編者按:
自古以來,人類形象已被廣泛記錄在繪畫、雕塑等形式多樣的藝術作品中,但目前大多數以人為中心的計算機視覺任務,都僅僅關注了現實世界中的真實照片,而忽略了人在虛擬場景下的表征。
針對于此,IDEA 研究院的 CVPR 2023 入選論文之一“Human-Art: A Versatile Human-Centric Dataset Bridging Natural and Artificial Scenes”,提出了首個同時包含現實和虛擬場景的大規模全場景人體數據集 Human-Art,現已正式開源。

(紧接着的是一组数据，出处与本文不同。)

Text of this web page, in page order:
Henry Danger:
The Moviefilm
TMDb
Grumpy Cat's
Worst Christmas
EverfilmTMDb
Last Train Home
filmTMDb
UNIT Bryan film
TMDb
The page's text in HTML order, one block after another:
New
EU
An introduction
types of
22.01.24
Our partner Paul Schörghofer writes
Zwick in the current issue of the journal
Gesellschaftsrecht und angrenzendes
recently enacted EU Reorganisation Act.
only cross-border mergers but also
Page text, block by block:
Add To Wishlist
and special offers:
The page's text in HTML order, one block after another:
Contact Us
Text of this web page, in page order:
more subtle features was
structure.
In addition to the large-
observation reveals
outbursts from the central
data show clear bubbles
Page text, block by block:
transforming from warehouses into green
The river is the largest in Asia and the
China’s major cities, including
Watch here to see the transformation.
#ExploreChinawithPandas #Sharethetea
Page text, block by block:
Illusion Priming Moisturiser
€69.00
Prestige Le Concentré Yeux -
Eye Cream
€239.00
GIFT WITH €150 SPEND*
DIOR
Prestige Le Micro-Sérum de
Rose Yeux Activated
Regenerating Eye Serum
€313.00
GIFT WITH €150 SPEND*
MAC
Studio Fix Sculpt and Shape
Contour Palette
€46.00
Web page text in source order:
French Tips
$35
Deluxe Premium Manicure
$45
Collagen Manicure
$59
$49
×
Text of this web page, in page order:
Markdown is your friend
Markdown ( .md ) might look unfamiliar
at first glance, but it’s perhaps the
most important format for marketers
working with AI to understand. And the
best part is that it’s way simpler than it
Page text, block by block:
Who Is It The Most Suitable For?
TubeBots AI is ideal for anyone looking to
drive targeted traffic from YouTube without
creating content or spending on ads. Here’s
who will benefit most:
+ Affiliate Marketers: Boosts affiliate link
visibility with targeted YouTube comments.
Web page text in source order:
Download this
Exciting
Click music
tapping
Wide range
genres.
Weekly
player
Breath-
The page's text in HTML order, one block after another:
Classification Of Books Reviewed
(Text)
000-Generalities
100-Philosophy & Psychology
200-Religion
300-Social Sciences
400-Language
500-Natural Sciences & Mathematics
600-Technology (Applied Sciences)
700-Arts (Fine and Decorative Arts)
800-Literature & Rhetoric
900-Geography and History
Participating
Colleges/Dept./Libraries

本期《IDEA有研知》為你詳細介紹Human-Art 數據集及下游任務表現。另外,本文作者在博士階段首篇投稿論文即中CVPR,文末“科研有門道”環節將帶你一同聽聽她的科研心得~
話不多說
先來看看 Human-Art 輔助訓練的模型效果
天馬行空的兒童簡筆畫,大人未必數得清
用Human-Art訓練的模型能輕松辨認計算
創作中國傳統皮影畫,已有模型束手無策?
用Human-Art訓練一下,一鍵即可生成
左:原始Stable Diffusion模型生成圖
右:使用包含Human-Art數據微調后的模型生成圖
上圖給定文本:
“一張描述了三個人坐在中國亭子的皮影戲圖片”
上圖給定文本:
“一張描述了三個女人走路的色彩豐富的皮影戲圖片”
Human-Art 數據集現已正式開源
涵蓋5個真實場景和15個虛擬場景
代碼地址:
https://github.com/IDEA-Research/HumanArt
項目主頁:
https://idea-research.github.io/HumanArt/
5萬張圖像,超12.3萬個人物形象,
Human-Art為CV領域拓展虛擬場景
在照相機發明前,人類形象已在各類藝術創作載體上被記錄和呈現。從古代的壁畫到紙上的水墨畫、油畫,以及姿態豐富的人體雕塑,再到如今AIGC創作出各種各樣的虛擬人物,大量的藝術作品同樣提供了與人體相關的、豐富多樣的視覺數據。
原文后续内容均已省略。